The court did not reach the merits of this argument, instead finding that Texas cannot sue to enforce INA § 412 because
this provision does not create a private right of action. The court based this conclusion on Supreme Court precedents
finding that private rights of action to enforce federal law must be created by Congress, and the “judicial task is to
interpret the statute Congress passed to determine whether it displays an intent to create” such a right. In INA § 412,
the court found no such intent since the provisions of this section do not “confer any rights directly on the States.”

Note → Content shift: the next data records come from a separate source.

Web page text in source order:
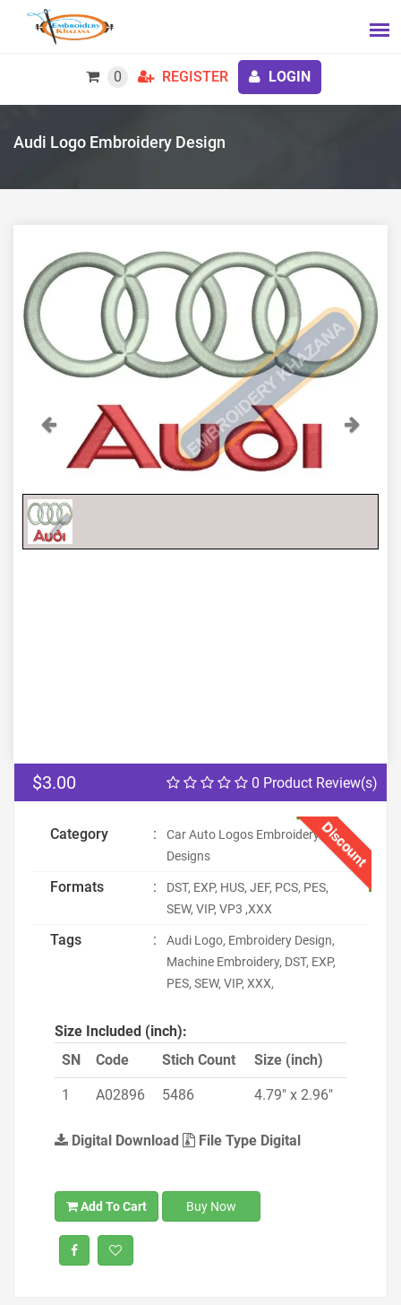
0 REGISTER LOGIN
Audi Logo Embroidery Design
Previous Next
0 Product Review(s)
$3.00
Discount
Category :
Car Auto Logos Embroidery
Designs
Formats :
DST, EXP, HUS, JEF, PCS, PES,
SEW, VIP, VP3 ,XXX
Tags :
Audi Logo, Embroidery Design,
Machine Embroidery, DST, EXP,
PES, SEW, VIP, XXX,
Size Included (inch):
SN
Code Stich Count Size (inch)
1 A02896 5486 4.79" x 2.96"
Digital Download File Type Digital
Add To Cart Buy Now
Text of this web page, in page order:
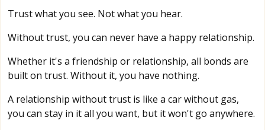
Trust what you see. Not what you hear.
Without trust, you can never have a happy relationship.
Whether it's a friendship or relationship, all bonds are
built on trust. Without it, you have nothing.
A relationship without trust is like a car without gas,
you can stay in it all you want, but it won't go anywhere.

Instead, they are framed as a “general … command to a federal agency” to federal officials to consult with their state
counterparts. Such general prohibitions or commands have been seen as insufficient to create private rights of action in
other cases.
Implications of the Court’s Decision
The court’s finding that INA § 412 does not create a private right of action could have implications for certain proposals
in the 114th Congress to give states and localities greater input in the refugee resettlement process. Many proposed bills
would expressly authorize state officials to decline the resettlement of particular refugees within their jurisdictions, a
power which they lack under current law, as discussed in an earlier Sidebar posting. However, some bills take a
different approach and instead require that the federal government give state and local officials certain notices before
placing refugees within their jurisdiction. If Congress wants to ensure that states and localities can enforce such notice
requirements, it may wish to draft the latter type of measures in such a way that the statute can be seen as conferring
rights directly on the states and local governments, rather than imposing general commands on federal agencies. Only if
measures are so drafted would states and localities potentially be able to enforce the notice requirements (and even then
other limits on the federal courts’ jurisdiction could apply, such as the mootness doctrine, if for example, the refugees
are already settled within the state).